Collected data entries:
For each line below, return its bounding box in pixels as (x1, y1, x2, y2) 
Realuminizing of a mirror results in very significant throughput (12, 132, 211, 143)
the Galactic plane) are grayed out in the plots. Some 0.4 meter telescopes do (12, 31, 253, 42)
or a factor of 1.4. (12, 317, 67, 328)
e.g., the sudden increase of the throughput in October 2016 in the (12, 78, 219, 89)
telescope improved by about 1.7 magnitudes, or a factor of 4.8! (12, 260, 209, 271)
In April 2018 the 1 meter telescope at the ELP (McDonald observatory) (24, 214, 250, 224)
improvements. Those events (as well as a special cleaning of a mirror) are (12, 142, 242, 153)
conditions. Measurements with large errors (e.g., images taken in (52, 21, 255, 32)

---

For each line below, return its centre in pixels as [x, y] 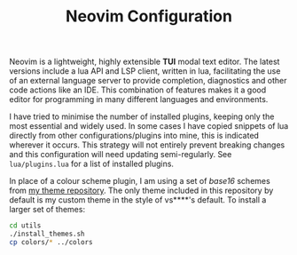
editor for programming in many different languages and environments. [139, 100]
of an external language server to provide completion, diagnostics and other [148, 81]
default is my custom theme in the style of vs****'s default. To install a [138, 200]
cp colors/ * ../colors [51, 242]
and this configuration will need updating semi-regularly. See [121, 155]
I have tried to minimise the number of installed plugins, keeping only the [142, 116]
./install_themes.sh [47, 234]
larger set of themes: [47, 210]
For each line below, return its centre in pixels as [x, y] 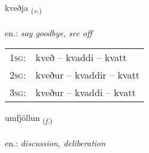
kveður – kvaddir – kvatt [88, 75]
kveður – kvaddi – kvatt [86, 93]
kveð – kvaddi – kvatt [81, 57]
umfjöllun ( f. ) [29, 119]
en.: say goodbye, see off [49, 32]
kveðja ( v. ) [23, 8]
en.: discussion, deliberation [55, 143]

* * *

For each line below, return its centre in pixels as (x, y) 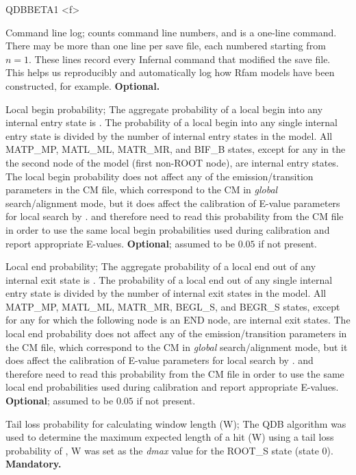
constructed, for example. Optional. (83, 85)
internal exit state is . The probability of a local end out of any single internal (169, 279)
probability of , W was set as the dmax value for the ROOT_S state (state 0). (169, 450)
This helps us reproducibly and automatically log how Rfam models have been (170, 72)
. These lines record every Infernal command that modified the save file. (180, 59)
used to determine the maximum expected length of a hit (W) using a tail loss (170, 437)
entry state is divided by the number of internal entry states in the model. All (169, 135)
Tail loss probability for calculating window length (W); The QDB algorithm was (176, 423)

*Work instruction*: Repeat the entries above verbatim, but only from the line that has "For each line below, return its bounding" down to the line that has "conditions. Measurements with", inclusive.

*Solution to the exercise*:
For each line below, return its bounding box in pixels as (x1, y1, x2, y2) 
Realuminizing of a mirror results in very significant throughput (12, 132, 211, 143)
the Galactic plane) are grayed out in the plots. Some 0.4 meter telescopes do (12, 31, 253, 42)
or a factor of 1.4. (12, 317, 67, 328)
e.g., the sudden increase of the throughput in October 2016 in the (12, 78, 219, 89)
telescope improved by about 1.7 magnitudes, or a factor of 4.8! (12, 260, 209, 271)
In April 2018 the 1 meter telescope at the ELP (McDonald observatory) (24, 214, 250, 224)
improvements. Those events (as well as a special cleaning of a mirror) are (12, 142, 242, 153)
conditions. Measurements with large errors (e.g., images taken in (52, 21, 255, 32)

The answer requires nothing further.